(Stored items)
■ ■ ■
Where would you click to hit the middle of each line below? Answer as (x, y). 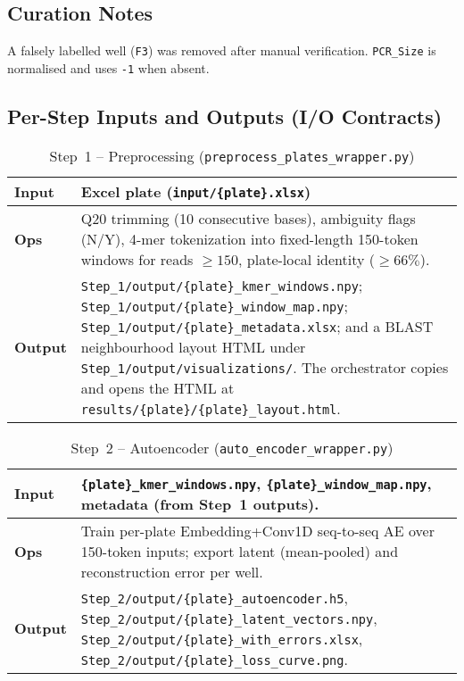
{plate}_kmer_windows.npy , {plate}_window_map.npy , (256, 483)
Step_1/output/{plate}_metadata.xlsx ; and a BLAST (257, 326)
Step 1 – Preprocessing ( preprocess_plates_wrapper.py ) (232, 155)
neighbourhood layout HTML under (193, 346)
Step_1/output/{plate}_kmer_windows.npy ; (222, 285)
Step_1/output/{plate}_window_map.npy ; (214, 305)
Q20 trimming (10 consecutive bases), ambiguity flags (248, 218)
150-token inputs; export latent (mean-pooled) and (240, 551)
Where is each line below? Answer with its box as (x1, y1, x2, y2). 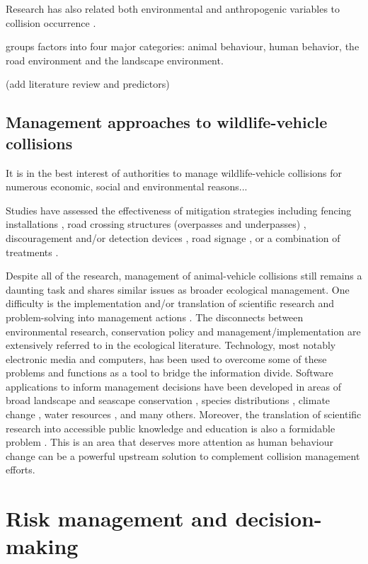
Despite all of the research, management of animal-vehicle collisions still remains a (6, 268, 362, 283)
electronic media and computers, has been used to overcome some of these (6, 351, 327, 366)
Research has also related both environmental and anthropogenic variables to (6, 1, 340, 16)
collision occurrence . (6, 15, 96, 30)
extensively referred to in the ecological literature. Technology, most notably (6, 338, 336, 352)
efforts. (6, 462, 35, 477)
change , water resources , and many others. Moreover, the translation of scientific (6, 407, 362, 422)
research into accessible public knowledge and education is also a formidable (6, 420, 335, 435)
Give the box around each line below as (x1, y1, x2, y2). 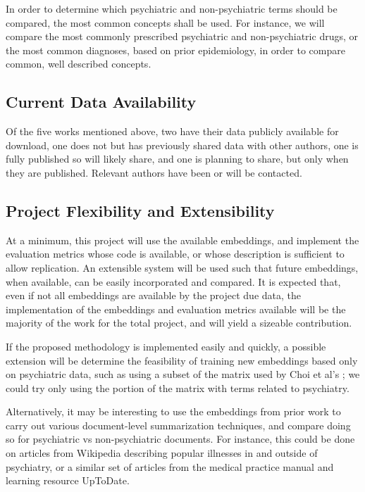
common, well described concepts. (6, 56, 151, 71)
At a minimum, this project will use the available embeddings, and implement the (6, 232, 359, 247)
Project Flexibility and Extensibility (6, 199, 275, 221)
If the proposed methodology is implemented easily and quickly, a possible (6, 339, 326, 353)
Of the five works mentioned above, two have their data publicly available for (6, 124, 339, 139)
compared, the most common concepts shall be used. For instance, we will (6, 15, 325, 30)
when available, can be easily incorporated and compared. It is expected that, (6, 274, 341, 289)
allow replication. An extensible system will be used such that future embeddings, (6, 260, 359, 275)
■ ■ ■
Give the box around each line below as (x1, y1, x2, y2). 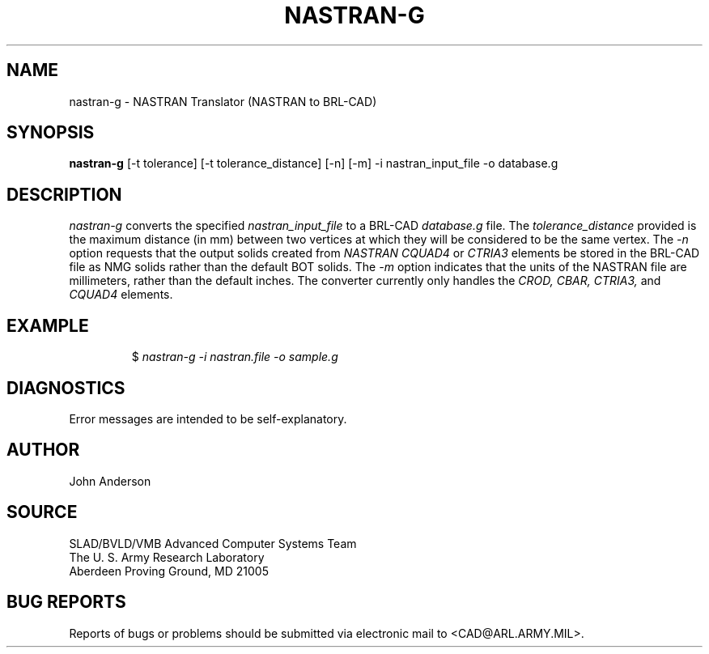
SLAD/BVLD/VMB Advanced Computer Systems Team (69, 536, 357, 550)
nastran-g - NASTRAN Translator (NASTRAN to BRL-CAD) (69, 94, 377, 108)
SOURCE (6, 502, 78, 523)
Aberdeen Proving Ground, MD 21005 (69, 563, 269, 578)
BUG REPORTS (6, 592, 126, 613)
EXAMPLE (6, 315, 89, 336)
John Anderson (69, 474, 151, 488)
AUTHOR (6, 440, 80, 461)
■ ■ ■
YOUR GOAL:
Return only the part of the records above that opens with the line containing "At a minimum, this" and closes with the line containing "allow replication. An", ends included.

OUTPUT OF THE EXERCISE:
At a minimum, this project will use the available embeddings, and implement the (6, 232, 359, 247)
Project Flexibility and Extensibility (6, 199, 275, 221)
If the proposed methodology is implemented easily and quickly, a possible (6, 339, 326, 353)
Of the five works mentioned above, two have their data publicly available for (6, 124, 339, 139)
compared, the most common concepts shall be used. For instance, we will (6, 15, 325, 30)
when available, can be easily incorporated and compared. It is expected that, (6, 274, 341, 289)
allow replication. An extensible system will be used such that future embeddings, (6, 260, 359, 275)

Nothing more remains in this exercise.